Record Rio (ZYP 289)

Rio de Janeiro; Brazil;
- Channels: Digital: 39 (UHF); Virtual: 13;

Programming
- Affiliations: Record

Ownership
- Owner: Grupo Record; (Televisão Record do Rio de Janeiro Ltda.);
- Sister stations: Radio Contemporânea

History
- First air date: June 1, 1988
- Former call signs: ZYB 513 (1988-2017)
- Former names: TV Rio (1988-1994) TV Record Rio de Janeiro (1994-2016) RecordTV Rio (2016-2023)
- Former channel numbers: Analog: 13 (VHF, 1988-2017)

Technical information
- Licensing authority: ANATEL
- ERP: 8 kW
- Transmitter coordinates: 22°59′18.7″S 43°28′57.4″W﻿ / ﻿22.988528°S 43.482611°W

Links
- Public license information: Profile
- Website: record.r7.com/record-emissoras/sudeste/record-rio/

= Record Rio =

Logo as RecordTV Rio

Record Rio is a Brazilian television station in Rio de Janeiro.

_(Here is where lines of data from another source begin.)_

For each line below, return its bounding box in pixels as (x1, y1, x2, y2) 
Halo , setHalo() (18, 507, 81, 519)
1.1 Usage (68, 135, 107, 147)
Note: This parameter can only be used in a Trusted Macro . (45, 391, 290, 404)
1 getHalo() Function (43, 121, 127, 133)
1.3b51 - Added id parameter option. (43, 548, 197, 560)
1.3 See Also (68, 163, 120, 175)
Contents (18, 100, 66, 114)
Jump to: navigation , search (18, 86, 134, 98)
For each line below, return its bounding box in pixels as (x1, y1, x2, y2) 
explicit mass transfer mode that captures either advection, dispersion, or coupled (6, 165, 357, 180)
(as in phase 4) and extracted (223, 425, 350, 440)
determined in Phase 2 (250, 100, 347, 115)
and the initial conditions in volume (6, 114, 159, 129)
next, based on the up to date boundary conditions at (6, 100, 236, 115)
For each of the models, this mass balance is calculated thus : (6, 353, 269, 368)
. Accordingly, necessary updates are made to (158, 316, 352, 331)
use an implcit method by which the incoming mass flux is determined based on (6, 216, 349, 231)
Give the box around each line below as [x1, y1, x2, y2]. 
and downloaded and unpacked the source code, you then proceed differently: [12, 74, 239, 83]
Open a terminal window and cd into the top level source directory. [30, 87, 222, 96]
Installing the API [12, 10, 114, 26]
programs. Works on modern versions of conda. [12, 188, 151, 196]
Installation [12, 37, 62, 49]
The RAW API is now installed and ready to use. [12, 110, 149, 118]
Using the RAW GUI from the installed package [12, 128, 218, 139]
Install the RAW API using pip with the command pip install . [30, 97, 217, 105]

It was founded in April 1992, following the sale of TV Rio by Múcio Athayde and Nilson Fanini to Grupo Record. After the sale, Edir Macedo renamed the station "TV Record Rio de Janeiro." In addition to retransmitting RecordTV's national programming, the station also produces some of Record's programming.

==History==
===First TV Rio===
The first TV Rio was on the air from 1955 to 1977, broadcasting on channel 13 VHF. Initially, TV Rio had its own schedule but exchanged productions with São Paulo's TV Record, owned by the Machado de Carvalho family (João Batista "Pipa" do Amaral, founder of TV Rio, was the brother-in-law of Paulo Machado de Carvalho). This association was known as Emissoras Unidas. In 1967, it was renamed REI (Rede de Emissoras Independentes). Later, in 1972, TV Rio left REI and joined TV Difusora (Porto Alegre), channel 10. This partnership led to the first color TV broadcast in Brazil, with coverage of the Festa da Uva in Caxias do Sul (RS) in March 1972.

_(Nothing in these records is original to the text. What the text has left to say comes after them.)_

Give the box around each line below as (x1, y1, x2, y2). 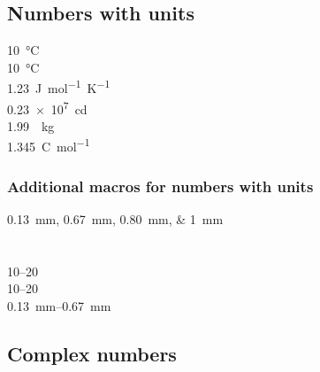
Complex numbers (7, 339, 177, 367)
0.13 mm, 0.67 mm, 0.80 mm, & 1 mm (7, 209, 224, 228)
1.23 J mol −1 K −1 (7, 76, 110, 97)
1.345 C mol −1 (7, 135, 90, 156)
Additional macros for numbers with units (7, 174, 314, 197)
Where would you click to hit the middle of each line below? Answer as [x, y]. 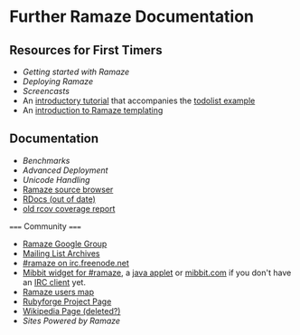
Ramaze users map [58, 292]
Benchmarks [46, 160]
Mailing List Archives [61, 253]
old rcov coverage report [69, 208]
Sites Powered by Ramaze [71, 321]
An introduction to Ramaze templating [93, 110]
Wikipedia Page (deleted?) [71, 311]
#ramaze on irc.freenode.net [75, 263]
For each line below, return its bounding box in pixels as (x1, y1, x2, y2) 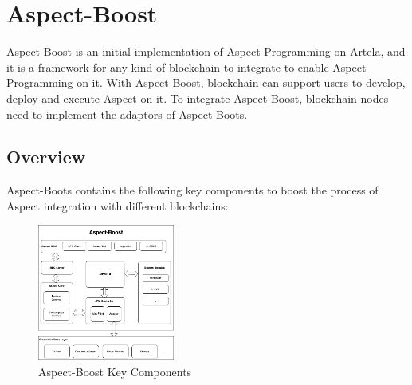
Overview (6, 144, 86, 169)
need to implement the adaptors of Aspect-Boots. (6, 105, 248, 122)
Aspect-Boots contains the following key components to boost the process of (6, 182, 379, 198)
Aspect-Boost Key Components (38, 363, 192, 379)
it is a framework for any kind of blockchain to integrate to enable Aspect (6, 58, 367, 75)
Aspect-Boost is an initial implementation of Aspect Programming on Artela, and (6, 43, 406, 60)
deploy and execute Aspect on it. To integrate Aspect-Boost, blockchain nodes (6, 89, 389, 106)
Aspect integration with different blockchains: (6, 197, 229, 214)
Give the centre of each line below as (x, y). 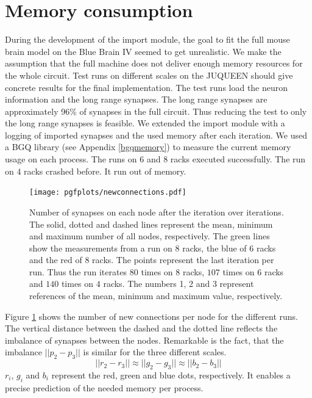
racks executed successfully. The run (238, 159)
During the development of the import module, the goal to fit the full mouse (147, 39)
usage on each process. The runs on (71, 159)
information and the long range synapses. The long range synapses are (136, 99)
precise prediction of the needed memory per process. (104, 387)
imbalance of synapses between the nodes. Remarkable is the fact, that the (144, 340)
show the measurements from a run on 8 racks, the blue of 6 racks (153, 248)
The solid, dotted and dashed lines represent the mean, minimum (151, 224)
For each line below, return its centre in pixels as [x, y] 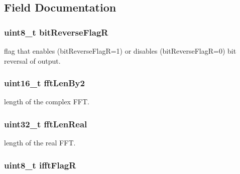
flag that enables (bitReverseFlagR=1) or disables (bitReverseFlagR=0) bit [120, 51]
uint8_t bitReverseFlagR [56, 32]
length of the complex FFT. [47, 102]
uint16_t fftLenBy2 [44, 83]
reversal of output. [32, 60]
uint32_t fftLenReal [46, 124]
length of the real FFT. [40, 143]
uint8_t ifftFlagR [40, 165]
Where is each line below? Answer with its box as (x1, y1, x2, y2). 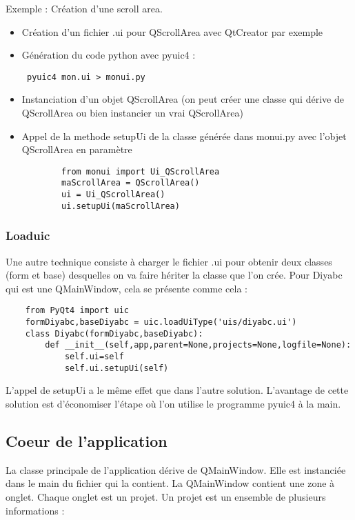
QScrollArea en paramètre (21, 142, 132, 157)
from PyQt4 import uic (25, 306, 129, 316)
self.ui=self (64, 352, 124, 362)
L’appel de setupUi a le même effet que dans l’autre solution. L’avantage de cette (6, 383, 349, 397)
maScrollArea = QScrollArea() (61, 178, 200, 188)
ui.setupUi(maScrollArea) (61, 201, 180, 211)
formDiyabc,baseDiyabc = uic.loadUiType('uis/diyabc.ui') (25, 317, 297, 328)
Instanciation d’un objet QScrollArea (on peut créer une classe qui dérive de (21, 92, 344, 106)
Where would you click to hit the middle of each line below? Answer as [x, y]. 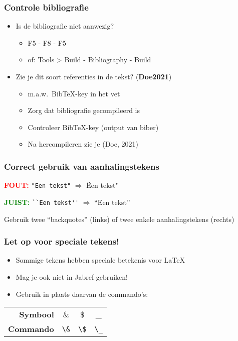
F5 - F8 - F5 [47, 42]
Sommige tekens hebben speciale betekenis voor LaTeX [100, 260]
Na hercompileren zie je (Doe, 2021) [83, 144]
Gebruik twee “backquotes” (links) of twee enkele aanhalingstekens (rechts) [119, 219]
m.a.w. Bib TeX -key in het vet [74, 93]
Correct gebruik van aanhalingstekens [82, 166]
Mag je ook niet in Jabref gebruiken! [72, 276]
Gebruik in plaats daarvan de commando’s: [82, 294]
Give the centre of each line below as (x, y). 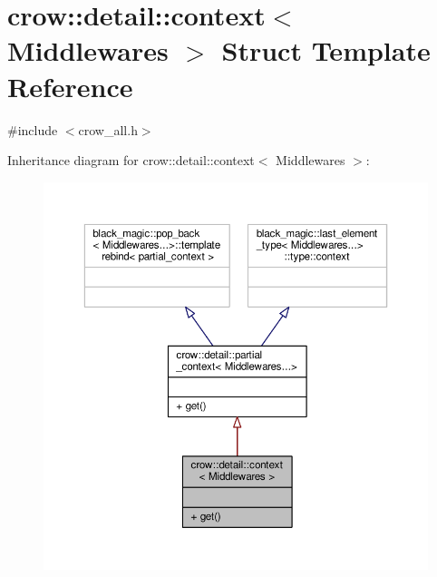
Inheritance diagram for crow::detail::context (131, 160)
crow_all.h (108, 129)
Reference (70, 86)
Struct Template (326, 50)
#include (33, 129)
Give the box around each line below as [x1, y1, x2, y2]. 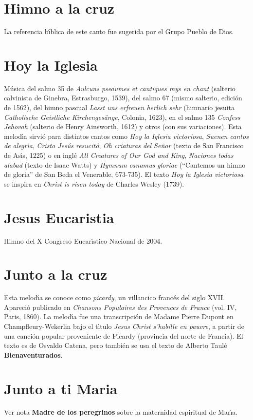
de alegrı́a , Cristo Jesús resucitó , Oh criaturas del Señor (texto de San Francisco [4, 140, 244, 151]
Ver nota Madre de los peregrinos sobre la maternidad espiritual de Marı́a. [4, 406, 238, 417]
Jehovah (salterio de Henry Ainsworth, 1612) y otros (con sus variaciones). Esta [4, 121, 242, 132]
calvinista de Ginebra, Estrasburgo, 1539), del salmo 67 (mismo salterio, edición [4, 93, 242, 103]
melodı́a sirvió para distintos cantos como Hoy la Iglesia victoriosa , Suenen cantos [4, 131, 249, 141]
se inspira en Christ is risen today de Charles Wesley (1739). [4, 178, 184, 189]
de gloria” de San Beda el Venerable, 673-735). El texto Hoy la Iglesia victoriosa [4, 169, 244, 179]
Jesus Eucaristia [4, 207, 114, 227]
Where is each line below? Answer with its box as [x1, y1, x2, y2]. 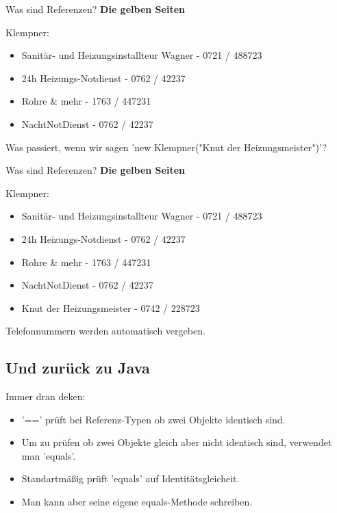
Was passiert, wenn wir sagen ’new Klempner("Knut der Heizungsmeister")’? [5, 140, 327, 154]
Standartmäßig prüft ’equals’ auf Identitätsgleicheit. [21, 471, 240, 486]
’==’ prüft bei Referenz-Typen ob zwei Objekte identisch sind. [21, 412, 286, 426]
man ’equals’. [21, 448, 76, 462]
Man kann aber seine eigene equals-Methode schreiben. [21, 495, 253, 509]
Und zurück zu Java [5, 357, 150, 378]
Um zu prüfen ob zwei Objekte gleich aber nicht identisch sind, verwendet [21, 435, 332, 449]
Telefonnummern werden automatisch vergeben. [5, 324, 205, 338]
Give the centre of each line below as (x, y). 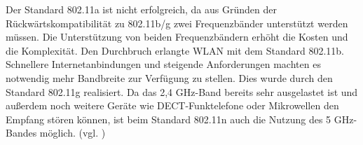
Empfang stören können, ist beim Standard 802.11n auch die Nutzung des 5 (169, 119)
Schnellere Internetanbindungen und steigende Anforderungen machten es (163, 64)
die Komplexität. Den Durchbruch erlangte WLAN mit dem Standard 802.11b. (175, 50)
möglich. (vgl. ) (73, 133)
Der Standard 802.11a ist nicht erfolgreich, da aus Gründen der (141, 9)
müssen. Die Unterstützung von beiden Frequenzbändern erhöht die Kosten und (177, 37)
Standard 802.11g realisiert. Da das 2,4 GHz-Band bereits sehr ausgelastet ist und (182, 91)
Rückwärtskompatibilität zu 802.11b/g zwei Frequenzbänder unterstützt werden (177, 23)
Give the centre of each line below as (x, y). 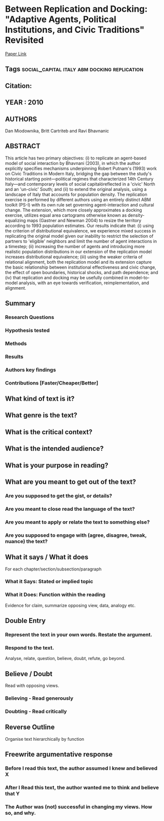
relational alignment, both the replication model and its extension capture (79, 262)
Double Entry (25, 621)
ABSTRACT (23, 146)
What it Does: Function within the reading (55, 594)
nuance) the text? (26, 541)
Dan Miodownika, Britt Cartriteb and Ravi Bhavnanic (57, 131)
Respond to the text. (30, 648)
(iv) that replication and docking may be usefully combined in (67, 277)

The artists who played significant roles at the first TV Rio included well-known names such as Chacrinha, Norma Benguell, Moacyr Franco, Dercy Gonçalves, Consuelo Leandro, Ronald Golias, Flávio Cavalcanti, and Chico Anysio. TV Rio was notable for its comedy programs during that era.

TV Rio produced programs that are still remembered by many viewers today. In the 1950s, before the advent of videotape technology, live series such as Família Boaventura and Histórias do Dom Gatão received widespread acclaim. These programs were filmed in an auditorium with a live studio audience. In the 1960s, the station enjoyed success with several comedy series, including O Riso é o Limite, Teatro Psicodélico, and Chico Anysio Show.

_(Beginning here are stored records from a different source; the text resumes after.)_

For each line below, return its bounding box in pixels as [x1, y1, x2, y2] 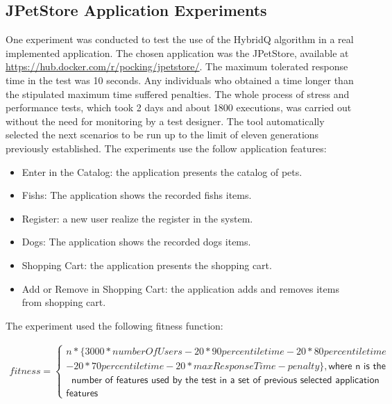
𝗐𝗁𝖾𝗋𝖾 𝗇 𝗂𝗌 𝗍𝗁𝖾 [328, 361, 386, 371]
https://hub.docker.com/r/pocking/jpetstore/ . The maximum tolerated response [6, 59, 348, 74]
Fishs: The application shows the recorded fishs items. [22, 188, 252, 202]
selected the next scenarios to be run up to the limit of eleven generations [6, 127, 319, 142]
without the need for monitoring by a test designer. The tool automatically [6, 113, 325, 128]
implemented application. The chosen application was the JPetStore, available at [6, 45, 349, 60]
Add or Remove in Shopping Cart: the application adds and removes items [22, 281, 339, 296]
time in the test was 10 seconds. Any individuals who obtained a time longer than [6, 72, 354, 87]
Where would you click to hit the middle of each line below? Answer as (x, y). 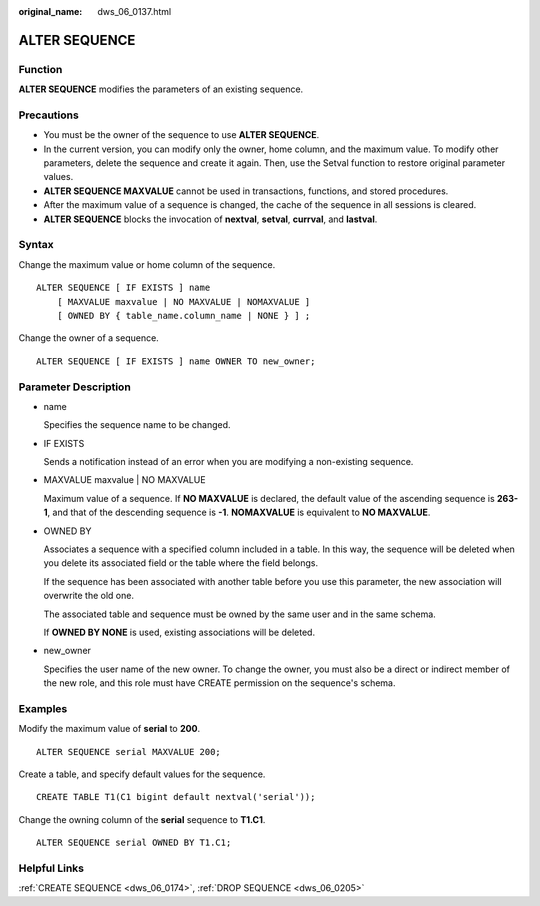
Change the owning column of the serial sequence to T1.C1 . (142, 819)
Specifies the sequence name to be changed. (137, 425)
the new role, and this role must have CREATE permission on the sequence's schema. (219, 683)
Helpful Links (51, 868)
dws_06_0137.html (134, 11)
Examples (43, 708)
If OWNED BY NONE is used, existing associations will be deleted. (179, 632)
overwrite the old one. (89, 596)
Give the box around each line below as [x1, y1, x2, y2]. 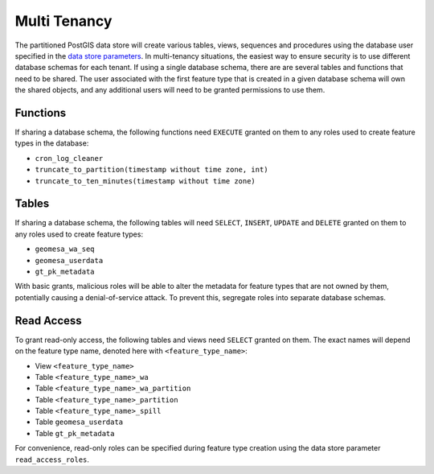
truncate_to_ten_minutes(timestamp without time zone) [35, 176, 256, 185]
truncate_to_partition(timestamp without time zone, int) [35, 165, 268, 175]
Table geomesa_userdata [35, 417, 124, 427]
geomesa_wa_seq [35, 245, 96, 253]
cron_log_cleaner [35, 154, 104, 163]
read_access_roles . [14, 455, 90, 464]
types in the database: [14, 138, 89, 148]
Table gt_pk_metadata [35, 428, 115, 438]
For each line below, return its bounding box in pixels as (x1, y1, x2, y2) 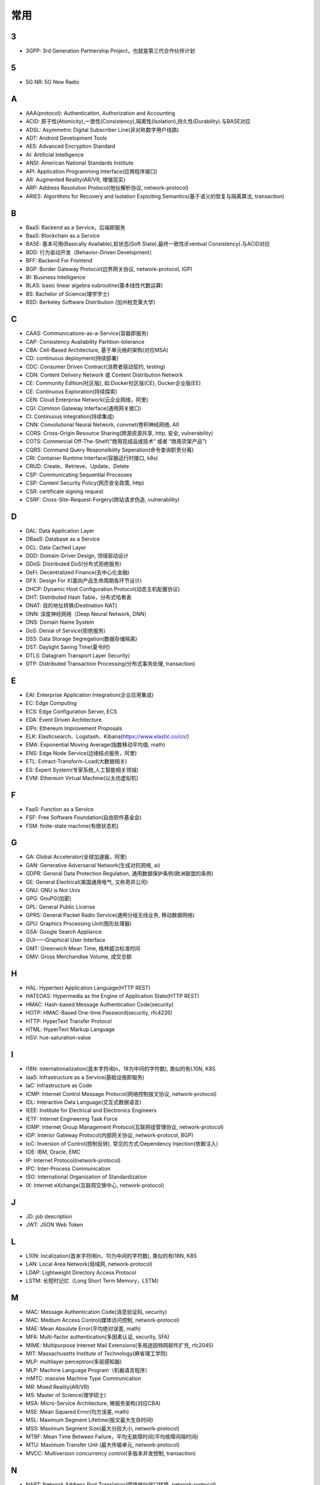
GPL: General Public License (25, 903, 95, 910)
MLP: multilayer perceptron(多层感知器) (25, 1358, 122, 1366)
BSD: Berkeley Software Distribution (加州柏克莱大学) (25, 299, 155, 306)
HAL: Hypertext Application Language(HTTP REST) (25, 984, 151, 991)
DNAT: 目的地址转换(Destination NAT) (25, 602, 118, 609)
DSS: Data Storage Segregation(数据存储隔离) (25, 635, 137, 642)
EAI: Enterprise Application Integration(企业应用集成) (25, 691, 154, 698)
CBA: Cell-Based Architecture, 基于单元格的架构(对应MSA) (25, 346, 169, 353)
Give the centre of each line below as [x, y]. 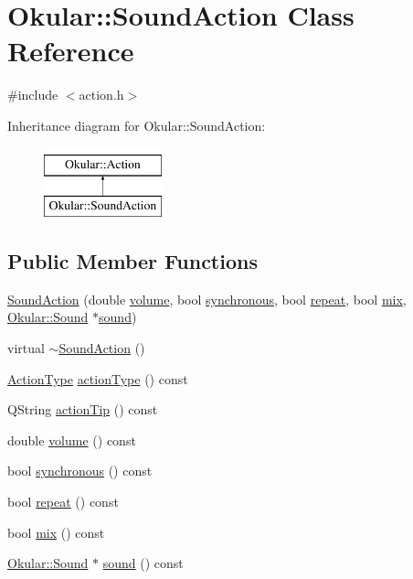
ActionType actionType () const [98, 378]
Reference [71, 51]
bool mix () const [56, 532]
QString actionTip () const [83, 409]
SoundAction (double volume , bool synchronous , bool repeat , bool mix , [207, 299]
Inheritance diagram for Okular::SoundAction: [137, 125]
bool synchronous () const [80, 471]
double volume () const [72, 440]

The station also aired a number of variety shows, including Noite de Gala, Espetáculos Tonelux, Show 713 (a collaboration with TV Record São Paulo, named for the frequencies of both stations), Rio, Cinco Pra Cinco, Ask João, Show Sem Limites, Rio é Pra Valer, and O Domingo é Nosso. It featured famous stars from the magazine theater, such as Carmem Verônica, Dorinha Duval, and Virgínia Lane, who appeared in programs like Show Praça Onze and Noites Cariocas, with music by João Roberto Kelly.

In 1956, TV Rio added TV Rio Ring to its schedule, featuring boxing matches that made the station the top choice for audiences on Sundays. The show's team included journalist Luiz Mendes, ring presenter Léo Batista, and commentator Téti Alfonso. The program's success prompted the competing broadcaster, TV Excelsior, to launch Dois no Ring on Saturdays, with narration by Oduvaldo Cozzi, commentary by Otávio Name, and presentation by Manuel Espezim Bermuda Neto.

It was also the first television station in Brazil to focus on news, airing successful programs such as Correspondente Vemag and Telejornal Pirelli. Both programs were directed by Walter Clark and presented by Léo Batista and Heron Domingues, with commentary from Cláudio Melo and Souza, one of the most well-known journalists in the country at the time.

The station featured youth shows such as Hoje é Dia de Rock, Brotos no Treze, and Rio Jovem Guarda, presented by figures like Jair de Taumaturgo and Carlos Imperial. TV Rio also hosted renowned international singers of the time, who performed on special programs. Among them were Rita Pavone, Trini Lopez, Connie Francis, Gigliola Cinquetti, Sergio Endrigo, Brenda Lee, The Platters, Chris Montez, and Tom Jones, among others.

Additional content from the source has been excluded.